SUMMARY OF THE INVENTION
A system for high throughput sample preparation and analysis using column chromatography is presented. The system includes a plurality of ports, each port having both a port input that interfaces with a first fluid source and a port output. A fluidic circuit is coupled to each port output and to a second fluid source, the fluidic circuit for controlling fluid flow from the plurality of ports and the second fluid source. The fluidic circuit is also coupled to a plurality of chromatography columns. An interface to an analyzer is provided that receives output from at least one of the plurality of chromatography columns. A translation stage allows for movement of the plurality of chromatography columns relative to the analyzer, such that sample output from one of the plurality of chromatography columns can be selectively presented to the analyzer.

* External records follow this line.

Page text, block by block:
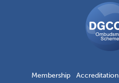
Membership Accreditation
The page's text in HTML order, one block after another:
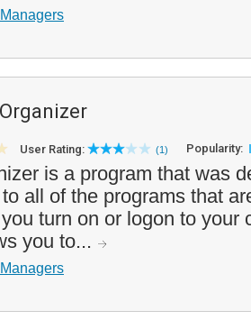
User Rating: (1) Popularity:
is a program that was
all of the programs that
turn on or logon to your
you to...
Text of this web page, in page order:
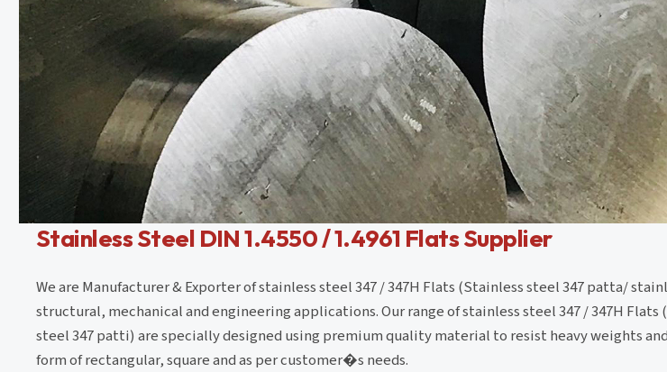
Stainless Steel DIN 1.4550 / 1.4961 Flats Supplier
We are Manufacturer & Exporter of stainless steel 347 / 347H Flats (Stainless steel 347 patta/
structural, mechanical and engineering applications. Our range of stainless steel 347 / 347H
steel 347 patti) are specially designed using premium quality material to resist heavy weights
form of rectangular, square and as per customer�s needs.
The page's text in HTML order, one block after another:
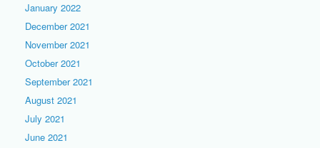
January 2022
December 2021
November 2021
October 2021
September 2021
August 2021
July 2021
June 2021
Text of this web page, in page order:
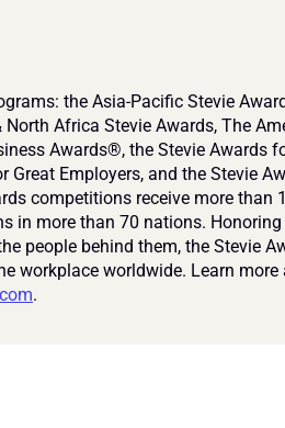
the Asia-Pacific Stevie
Africa Stevie Awards, The
Awards®, the Stevie Awards
Great Employers, and the Stevie
competitions receive more than
in more than 70 nations. Honoring
people behind them, the Stevie
workplace worldwide. Learn more
.
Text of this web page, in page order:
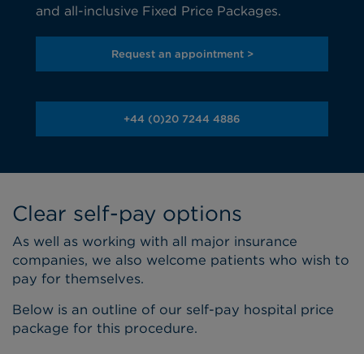
and all-inclusive Fixed Price Packages.
Request an appointment >
+44 (0)20 7244 4886
Clear self-pay options
As well as working with all major insurance
companies, we also welcome patients who wish to
pay for themselves.
Below is an outline of our self-pay hospital price
package for this procedure.
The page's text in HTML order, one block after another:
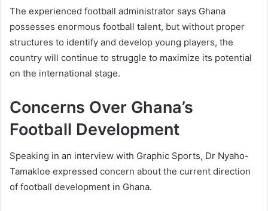
The experienced football administrator says Ghana
possesses enormous football talent, but without proper
structures to identify and develop young players, the
country will continue to struggle to maximize its potential
on the international stage.
Concerns Over Ghana’s
Football Development
Speaking in an interview with Graphic Sports, Dr Nyaho-
Tamakloe expressed concern about the current direction
of football development in Ghana.
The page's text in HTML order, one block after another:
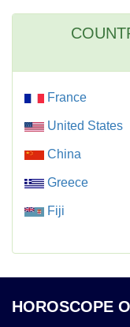
France
United States
China
Greece
Fiji
HOROSCOPE
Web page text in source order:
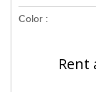
Color :
Rent
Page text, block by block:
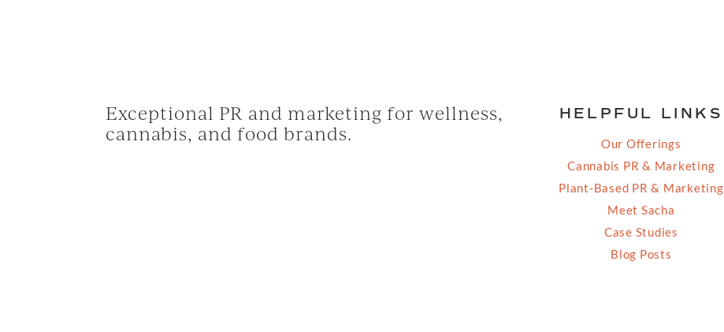
Exceptional PR and marketing for wellness,
cannabis, and food brands.
HELPFUL LINKS
Our Offerings
Cannabis PR & Marketing
Plant-Based PR & Marketing
Meet Sacha
Case Studies
Blog Posts
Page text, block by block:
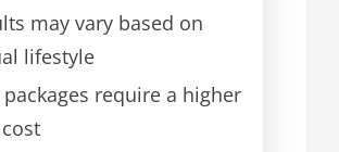
may vary based on
lifestyle
require a higher
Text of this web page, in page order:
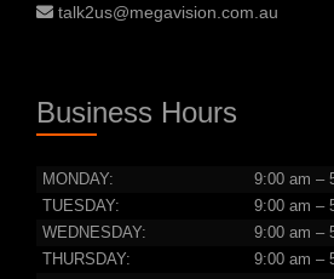
talk2us@megavision.com.au
Business Hours
MONDAY:
9:00 am –
TUESDAY:
9:00 am –
WEDNESDAY:
9:00 am –
THURSDAY:
9:00 am –
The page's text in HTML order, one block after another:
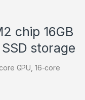
chip 16GB
storage
GPU, 16-core
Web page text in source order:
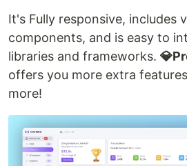
It's Fully responsive, includes
components, and is easy to
libraries and frameworks.
offers you more extra
more!
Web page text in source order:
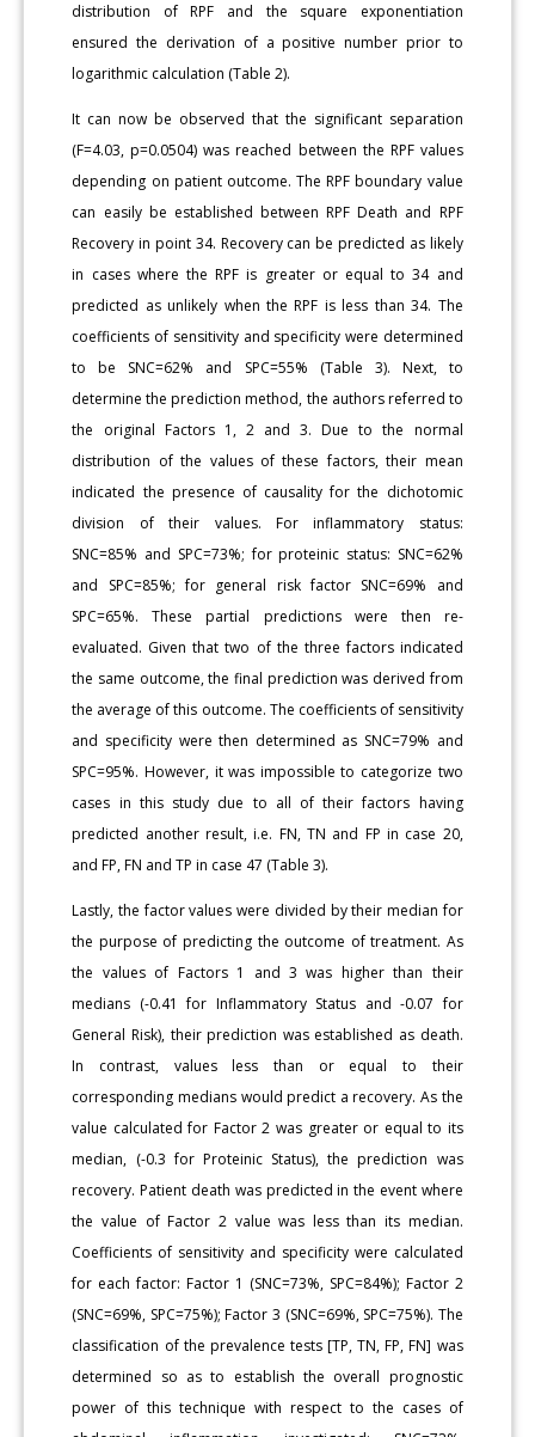
distribution of RPF and the square exponentiation
ensured the derivation of a positive number prior to
logarithmic calculation (Table 2).
It can now be observed that the significant separation
(F=4.03, p=0.0504) was reached between the RPF values
depending on patient outcome. The RPF boundary value
can easily be established between RPF Death and RPF
Recovery in point 34. Recovery can be predicted as likely
in cases where the RPF is greater or equal to 34 and
predicted as unlikely when the RPF is less than 34. The
coefficients of sensitivity and specificity were determined
to be SNC=62% and SPC=55% (Table 3). Next, to
determine the prediction method, the authors referred to
the original Factors 1, 2 and 3. Due to the normal
distribution of the values of these factors, their mean
indicated the presence of causality for the dichotomic
division of their values. For inflammatory status:
SNC=85% and SPC=73%; for proteinic status: SNC=62%
and SPC=85%; for general risk factor SNC=69% and
SPC=65%. These partial predictions were then re-
evaluated. Given that two of the three factors indicated
the same outcome, the final prediction was derived from
the average of this outcome. The coefficients of sensitivity
and specificity were then determined as SNC=79% and
SPC=95%. However, it was impossible to categorize two
cases in this study due to all of their factors having
predicted another result, i.e. FN, TN and FP in case 20,
and FP, FN and TP in case 47 (Table 3).
Lastly, the factor values were divided by their median for
the purpose of predicting the outcome of treatment. As
the values of Factors 1 and 3 was higher than their
medians (-0.41 for Inflammatory Status and -0.07 for
General Risk), their prediction was established as death.
In contrast, values less than or equal to their
corresponding medians would predict a recovery. As the
value calculated for Factor 2 was greater or equal to its
median, (-0.3 for Proteinic Status), the prediction was
recovery. Patient death was predicted in the event where
the value of Factor 2 value was less than its median.
Coefficients of sensitivity and specificity were calculated
for each factor: Factor 1 (SNC=73%, SPC=84%); Factor 2
(SNC=69%, SPC=75%); Factor 3 (SNC=69%, SPC=75%). The
classification of the prevalence tests [TP, TN, FP, FN] was
determined so as to establish the overall prognostic
power of this technique with respect to the cases of
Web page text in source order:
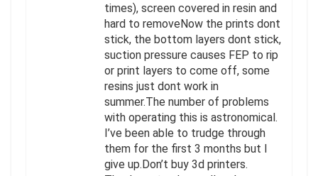
times), screen covered in resin and
hard to removeNow the prints dont
stick, the bottom layers dont stick,
suction pressure causes FEP to rip
or print layers to come off, some
resins just dont work in
summer.The number of problems
with operating this is astronomical.
I’ve been able to trudge through
them for the first 3 months but I
give up.Don’t buy 3d printers.
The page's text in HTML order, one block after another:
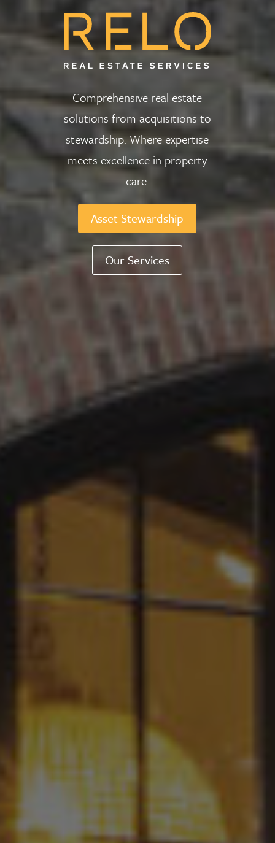
Comprehensive real estate
solutions from acquisitions to
stewardship. Where expertise
meets excellence in property
care.
Asset Stewardship
Our Services
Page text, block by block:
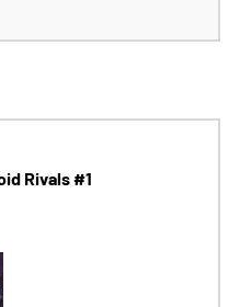
Rivals #1
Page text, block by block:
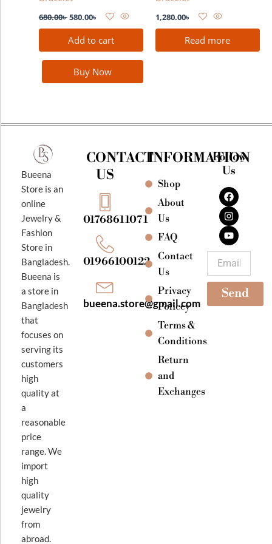
680.00৳580.00৳
Add to cart
Buy Now
1,280.00৳
Read more
Bueena
Store is an
online
Jewelry &
Fashion
Store in
Bangladesh.
Bueena is
a store in
Bangladesh
that
focuses on
serving its
customers
high
quality at
a
reasonable
price
range. We
import
high
quality
jewelry
from
abroad.
CONTACT
US
01768611071
01966100122
bueena.store@gmail.com
INFORMATION
Shop
About
Us
FAQ
Contact
Us
Privacy
Policey
Terms &
Conditions
Return
and
Exchanges
Follow
Us
F
a
c
e
b
o
o
k
I
n
s
t
a
g
r
a
m
Y
o
u
t
u
b
e
Send
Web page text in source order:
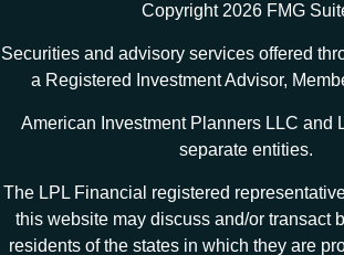
Copyright 2026 FMG
Securities and advisory services offered
a Registered Investment Advisor,
American Investment Planners LLC and
separate entities.
The LPL Financial registered
this website may discuss and/or transact
residents of the states in which they are
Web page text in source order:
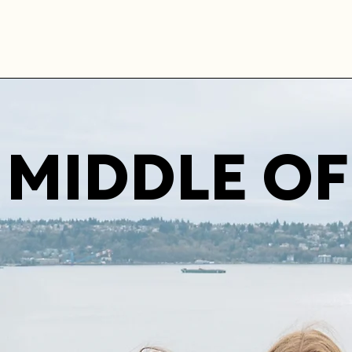
MIDDLE
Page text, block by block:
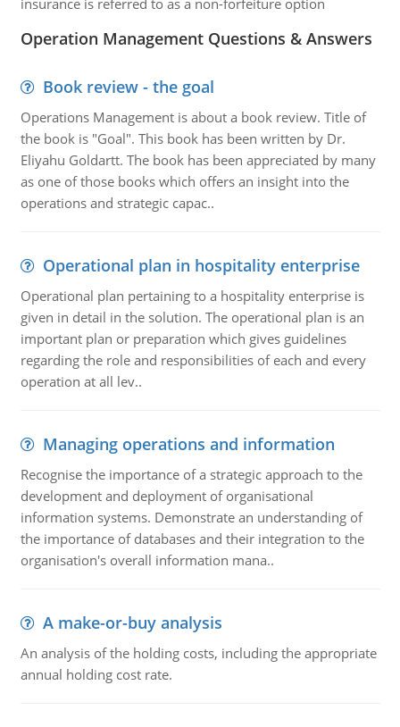
insurance is referred to as a non-forfeiture option
Operation Management Questions & Answers
Book review - the goal
Operations Management is about a book review. Title of
the book is "Goal". This book has been written by Dr.
Eliyahu Goldartt. The book has been appreciated by many
as one of those books which offers an insight into the
operations and strategic capac..
Operational plan in hospitality enterprise
Operational plan pertaining to a hospitality enterprise is
given in detail in the solution. The operational plan is an
important plan or preparation which gives guidelines
regarding the role and responsibilities of each and every
operation at all lev..
Managing operations and information
Recognise the importance of a strategic approach to the
development and deployment of organisational
information systems. Demonstrate an understanding of
the importance of databases and their integration to the
organisation's overall information mana..
A make-or-buy analysis
An analysis of the holding costs, including the appropriate
annual holding cost rate.

In related embodiments of the invention, the system may include a plurality of syringes, each syringe for aspirating a sample to be analyzed and for acting as the first fluid source for one of the plurality of ports. The plurality of syringes may be in fixed positions relative to each other. For example, the plurality of syringes can be positioned in a linear array with 9 millimeter spacing between each of the syringes. The plurality of syringes may interface with the plurality of ports in a parallel manner. The plurality of syringes may be controlled by a controller, the controller comprising at least one device from the group of devices consisting of a robot, a translational stage, and a computer. Each port may include a compression fitting for interfacing with one of the plurality of syringes. The system may include a washing station for cleaning the array of syringes.
In other related embodiments of the invention, the sample to be analyzed may be located on a movable surface. The movable surface may be a fiber, laminate, web, or belt. The first fluid source may include a plurality of tubes, each tube for interfacing with one of the plurality of ports.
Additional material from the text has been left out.